I finished working from Portrait of My Grandmother two weeks ago, and there may be some tweaks that I'll add in the home studio but all in all, it turned out very well. This is 36" x 24", and I will post some progress shots below.

Can you tell that my favorite element in this painting is her hands? They almost painted themselves. Here is a look back at from the start.


Motley's painting is loaded with texture. He painted it on a rough canvas laundry bag, as mentioned in the previous post, and he worked in thick layers of paint over that rough support. There are places where his brush visibly skipped over wrinkles that were already forming, before the painting was even done. To suggest that texture on my comparatively smooth canvas, I used thick random brushstrokes and layers. In the first session, I tried to get the drawing and composition more or less there, and laid on a lot of paint. From there it was mainly corrections and refinement.

I don't know if Motley used an underpainting, we don't know much about his process especially for these early paintings that weren't his mature style. I used burnt sienna for the wash and drawing, and then fought it the rest of the way to get her coloring accurate.

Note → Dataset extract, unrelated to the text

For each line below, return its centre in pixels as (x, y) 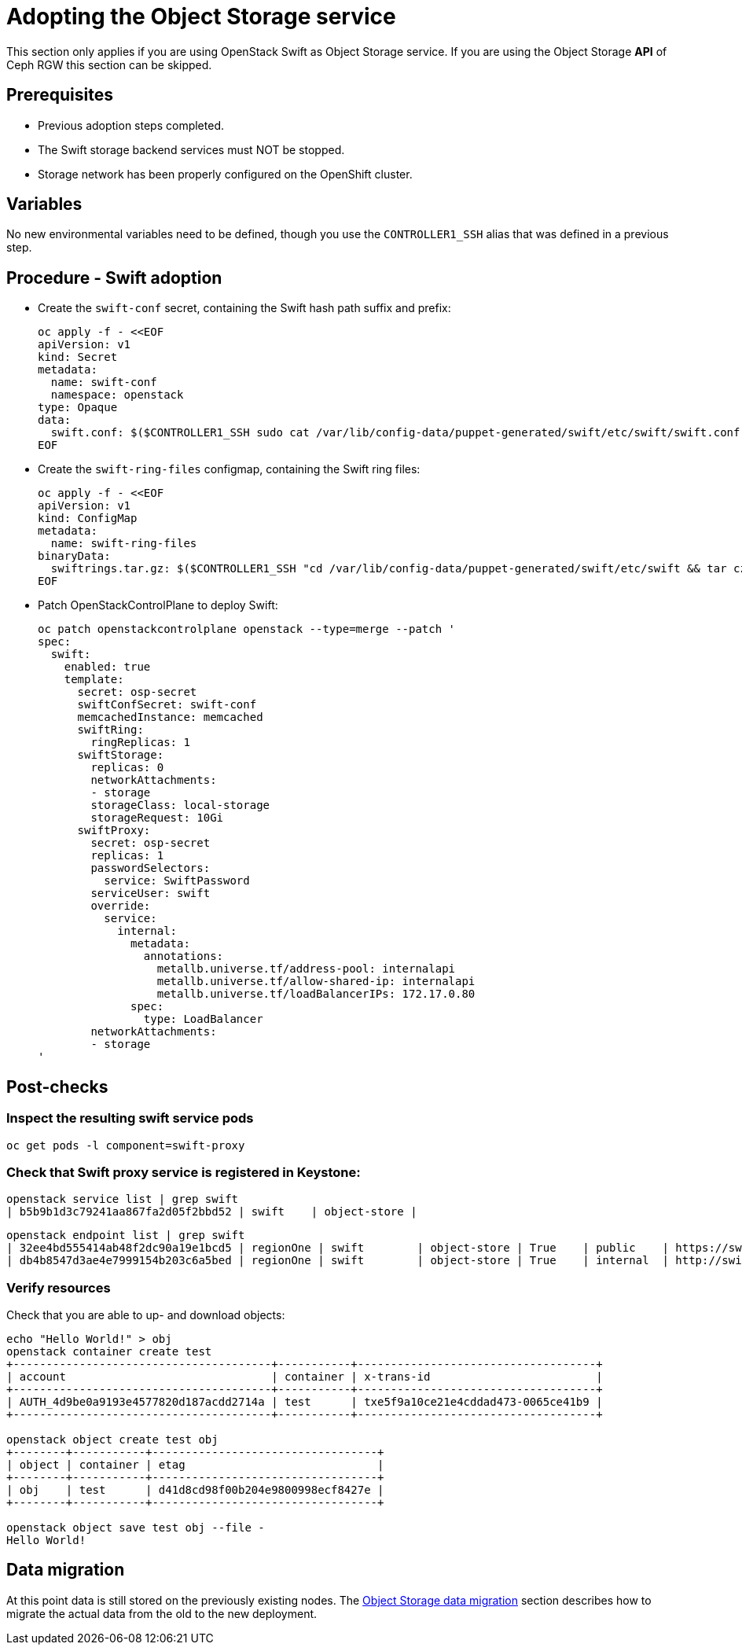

I don't normally paint in a "serial" fashion, meaning I normally work up the whole surface of the canvas as a unit, not one area and then another area. Motley's painting shows dark outlines around the hands, as if he drew their placement and then painted them separately later. This painting was almost certainly done from life, and an 80-year-old woman would not be able to hold a pose for a very long time...so it would make sense for him to work the more challenging sections (face and hands) to completion one at a time. That was how I painted her hands. Established the shape and then in one session, painted them in.

Her face is a portrait of character, dignity, life history. It was by far the most challenging part of my painting. I kept putting emotions there which were mine, not hers. She's not sad in Motley's painting, but I kept finding sadness in mine. Portrait painters connect with subjects and ideally, paint the essence of the sitter. That's where being a copyist is different. Motley painted Emily with his own lifetime knowledge of her. In the end, his is a painting of Emily. Mine will always be a painting of a painting. Over the ten weeks that I worked on this, I met a lot of sincerely interested visitors and I got to share Emily's story with countless people. I wanted to do her justice, and hope that I did. 



The Kenyon Cox piece is finished, I'll update the image in the previous post. The next project will be this glorious painting by Archibald Motley Jr., a work which was just acquired by the National Gallery from the artist's family late last year:

The lady whose portrait this is, Emily Motley, is the artist's grandmother. She was born into slavery in 1842, and freed when she was about 20. Married a Native American who had also been a slave, and they raised a beautiful, successful family. Archibald Motley Jr. graduated from the Art Institute in Chicago in 1918 and struggled to succeed as a painter, so he worked as a porter on the Wolverine, a train from Chicago to Detroit. His father was also a porter on that train, one of the best jobs available to African Americans at that time. Motley could not afford to buy quality art supplies, so he used a canvas laundry bag from the train as a support for this painting. This explains the extraordinary texture, which I'll talk more about as I work. He struggled for a long time to finally become successful as a modernist, totally different style, but his portrait and the other one of his grandmother are his finest work IMO and they were his favorite paintings. She was about 80 when this was painted in 1922.

I highly recommend the supporting material on the NGA website, with videos that really expand on one's understanding of the importance of this work. Curator Nancy Anderson's talk is absolutely wonderful, providing essential context and enlightenment about this work.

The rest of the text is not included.